» **TASK**
Without the pictures, repeat all of the data exactly as it appears below.

____ AVAILABLE DATA

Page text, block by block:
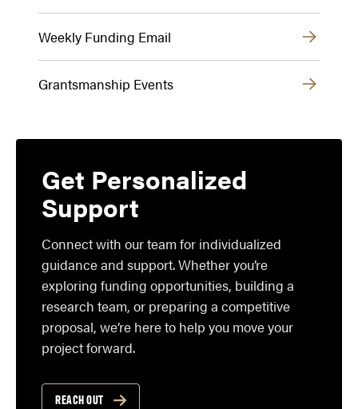
Weekly Funding Email
Grantsmanship Events
Get Personalized
Support
Connect with our team for individualized
guidance and support. Whether you’re
exploring funding opportunities, building a
research team, or preparing a competitive
proposal, we’re here to help you move your
project forward.
REACH OUT
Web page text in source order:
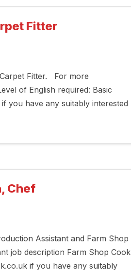
Fitter
Fitter. For more
of English required: Basic
you have any suitably interested
Chef
Assistant and Farm Shop
job description Farm Shop Cook
if you have any suitably
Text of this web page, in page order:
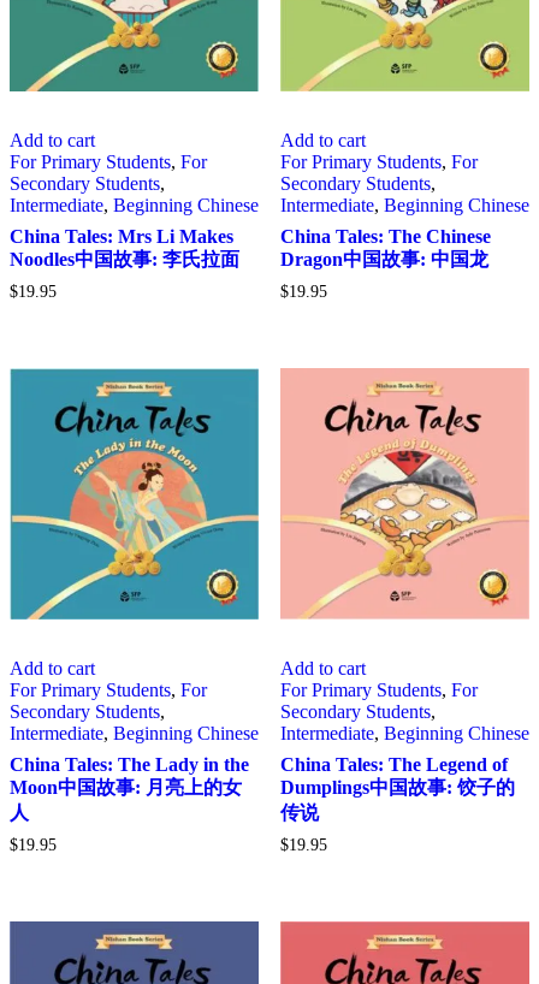
Add to cart
For Primary Students, For
Secondary Students,
Intermediate, Beginning Chinese
China Tales: Mrs Li Makes
Noodles中国故事: 李氏拉面
$19.95
Add to cart
For Primary Students, For
Secondary Students,
Intermediate, Beginning Chinese
China Tales: The Chinese
Dragon中国故事: 中国龙
$19.95
Add to cart
For Primary Students, For
Secondary Students,
Intermediate, Beginning Chinese
China Tales: The Lady in the
Moon中国故事: 月亮上的女
人
$19.95
Add to cart
For Primary Students, For
Secondary Students,
Intermediate, Beginning Chinese
China Tales: The Legend of
Dumplings中国故事: 饺子的
传说
$19.95
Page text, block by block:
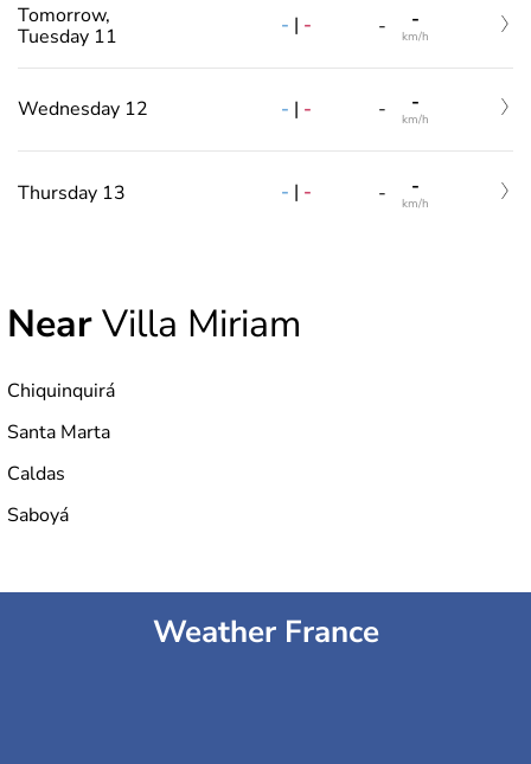
Tomorrow,
Tuesday 11
- | - - -
km/h
Wednesday 12 - | - - -
km/h
Thursday 13 - | - - -
km/h
NearVilla Miriam
Chiquinquirá
Santa Marta
Caldas
Saboyá
Weather France
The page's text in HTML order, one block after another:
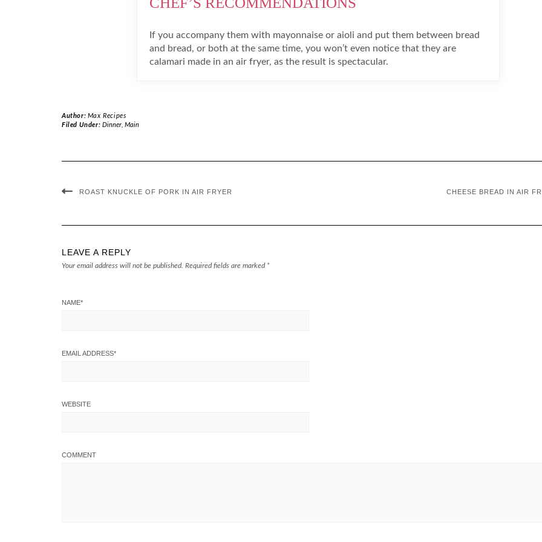
If you accompany them with mayonnaise or aioli and put them between bread
and bread, or both at the same time, you won’t even notice that they are
calamari made in an air fryer, as the result is spectacular.
Author: Max Recipes
Filed Under: Dinner, Main
ROAST KNUCKLE OF PORK IN AIR FRYER CHEESE BREAD IN AIR
LEAVE A REPLY
Your email address will not be published. Required fields are marked *
NAME*
EMAIL ADDRESS*
WEBSITE
COMMENT
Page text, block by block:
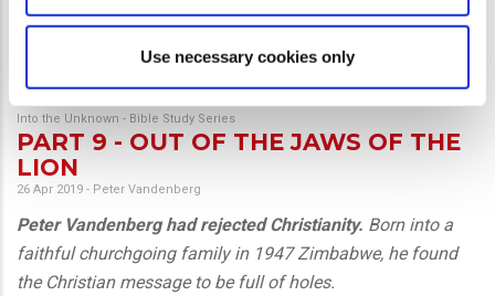
Use necessary cookies only
Into the Unknown - Bible Study Series
PART 9 - OUT OF THE JAWS OF THE
LION
26 Apr 2019 - Peter Vandenberg
Peter Vandenberg had rejected Christianity. Born into a
faithful churchgoing family in 1947 Zimbabwe, he found
the Christian message to be full of holes.
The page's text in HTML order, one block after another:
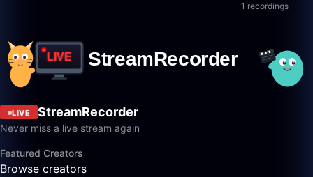
1 recordings
LIVE StreamRecorder
Never miss a live stream again
Featured Creators
Browse creators
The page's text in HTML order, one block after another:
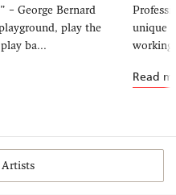
– George Bernard
play the
ba...
unique
working
Read
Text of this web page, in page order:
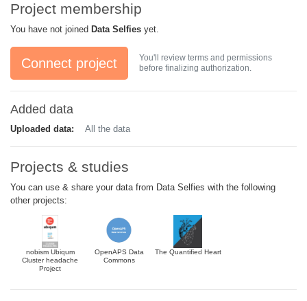
Project membership
You have not joined Data Selfies yet.
Connect project
You'll review terms and permissions
before finalizing authorization.
Added data
Uploaded data: All the data
Projects & studies
You can use & share your data from Data Selfies with the following
other projects:
nobism Ubiqum
Cluster headache
Project
OpenAPS Data
Commons
The Quantified Heart
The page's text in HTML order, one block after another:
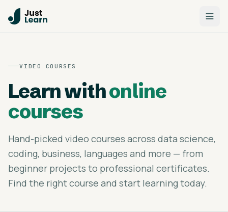
VIDEO COURSES
Learn withonline
courses
Hand-picked video courses across data science,
coding, business, languages and more — from
beginner projects to professional certificates.
Find the right course and start learning today.
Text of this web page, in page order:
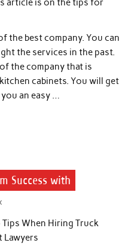
article is on the tips for
the best company. You can
the services in the past.
the company that is
cabinets. You will get
an easy …
Success with
Tips When Hiring Truck
Lawyers
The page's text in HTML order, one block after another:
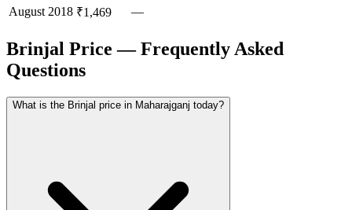
August 2018 ₹1,469 —
Brinjal Price — Frequently Asked
Questions
What is the Brinjal price in Maharajganj today?
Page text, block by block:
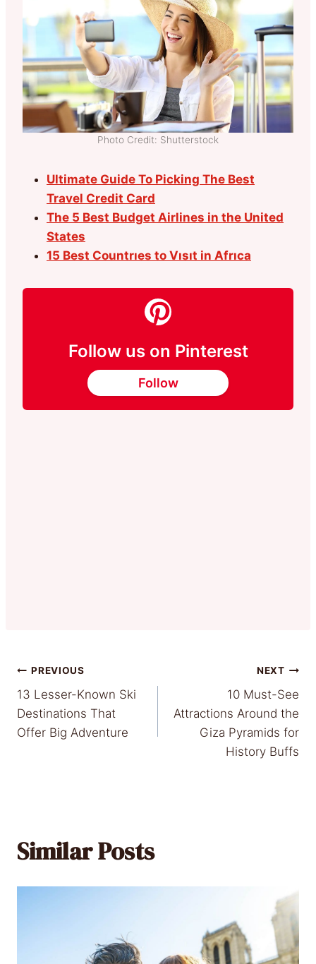
Photo Credit: Shutterstock
Ultimate Guide To Picking The Best
Travel Credit Card
The 5 Best Budget Airlines in the United
States
15 Best Countrıes to Vısıt in Afrıca
Follow us on Pinterest
Follow
Post
navigation
PREVIOUS
13 Lesser-Known Ski
Destinations That
Offer Big Adventure
NEXT
10 Must-See
Attractions Around the
Giza Pyramids for
History Buffs
Similar Posts
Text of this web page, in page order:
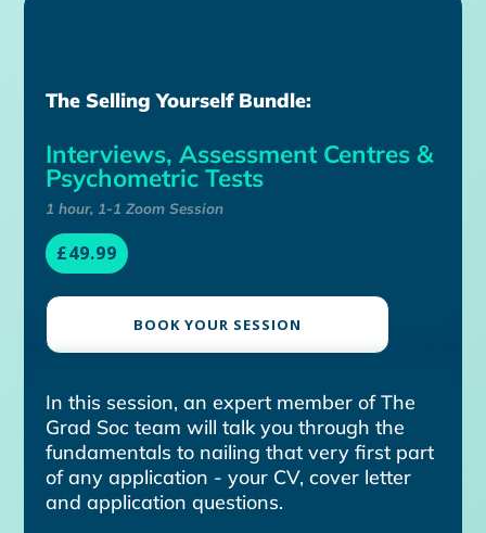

________

» **YOUR RESPONSE**
Page text, block by block:
Weekly Funding Email
Grantsmanship Events
Get Personalized
Support
Connect with our team for individualized
guidance and support. Whether you’re
exploring funding opportunities, building a
research team, or preparing a competitive
proposal, we’re here to help you move your
project forward.
REACH OUT
Web page text in source order:
Fitter
Fitter. For more
of English required: Basic
you have any suitably interested
Chef
Assistant and Farm Shop
job description Farm Shop Cook
if you have any suitably
Text of this web page, in page order:
Add to cart
For Primary Students, For
Secondary Students,
Intermediate, Beginning Chinese
China Tales: Mrs Li Makes
Noodles中国故事: 李氏拉面
$19.95
Add to cart
For Primary Students, For
Secondary Students,
Intermediate, Beginning Chinese
China Tales: The Chinese
Dragon中国故事: 中国龙
$19.95
Add to cart
For Primary Students, For
Secondary Students,
Intermediate, Beginning Chinese
China Tales: The Lady in the
Moon中国故事: 月亮上的女
人
$19.95
Add to cart
For Primary Students, For
Secondary Students,
Intermediate, Beginning Chinese
China Tales: The Legend of
Dumplings中国故事: 饺子的
传说
$19.95
Page text, block by block:
Tomorrow,
Tuesday 11
- | - - -
km/h
Wednesday 12 - | - - -
km/h
Thursday 13 - | - - -
km/h
NearVilla Miriam
Chiquinquirá
Santa Marta
Caldas
Saboyá
Weather France
The page's text in HTML order, one block after another:
If you accompany them with mayonnaise or aioli and put them between bread
and bread, or both at the same time, you won’t even notice that they are
calamari made in an air fryer, as the result is spectacular.
Author: Max Recipes
Filed Under: Dinner, Main
ROAST KNUCKLE OF PORK IN AIR FRYER CHEESE BREAD IN AIR
LEAVE A REPLY
Your email address will not be published. Required fields are marked *
NAME*
EMAIL ADDRESS*
WEBSITE
COMMENT
Page text, block by block:
Use necessary cookies only
Into the Unknown - Bible Study Series
PART 9 - OUT OF THE JAWS OF THE
LION
26 Apr 2019 - Peter Vandenberg
Peter Vandenberg had rejected Christianity. Born into a
faithful churchgoing family in 1947 Zimbabwe, he found
the Christian message to be full of holes.
The page's text in HTML order, one block after another:
1 recordings
LIVE StreamRecorder
Never miss a live stream again
Featured Creators
Browse creators
The page's text in HTML order, one block after another:
– George Bernard
play the
ba...
unique
working
Read
Text of this web page, in page order:
Project membership
You have not joined Data Selfies yet.
Connect project
You'll review terms and permissions
before finalizing authorization.
Added data
Uploaded data: All the data
Projects & studies
You can use & share your data from Data Selfies with the following
other projects:
nobism Ubiqum
Cluster headache
Project
OpenAPS Data
Commons
The Quantified Heart
The page's text in HTML order, one block after another:
VIDEO COURSES
Learn withonline
courses
Hand-picked video courses across data science,
coding, business, languages and more — from
beginner projects to professional certificates.
Find the right course and start learning today.
Text of this web page, in page order:
article is on the tips for
the best company. You can
the services in the past.
the company that is
cabinets. You will get
an easy …
Success with
Tips When Hiring Truck
Lawyers
The page's text in HTML order, one block after another:
August 2018 ₹1,469 —
Brinjal Price — Frequently Asked
Questions
What is the Brinjal price in Maharajganj today?
Page text, block by block:
Photo Credit: Shutterstock
Ultimate Guide To Picking The Best
Travel Credit Card
The 5 Best Budget Airlines in the United
States
15 Best Countrıes to Vısıt in Afrıca
Follow us on Pinterest
Follow
Post
navigation
PREVIOUS
13 Lesser-Known Ski
Destinations That
Offer Big Adventure
NEXT
10 Must-See
Attractions Around the
Giza Pyramids for
History Buffs
Similar Posts
Text of this web page, in page order:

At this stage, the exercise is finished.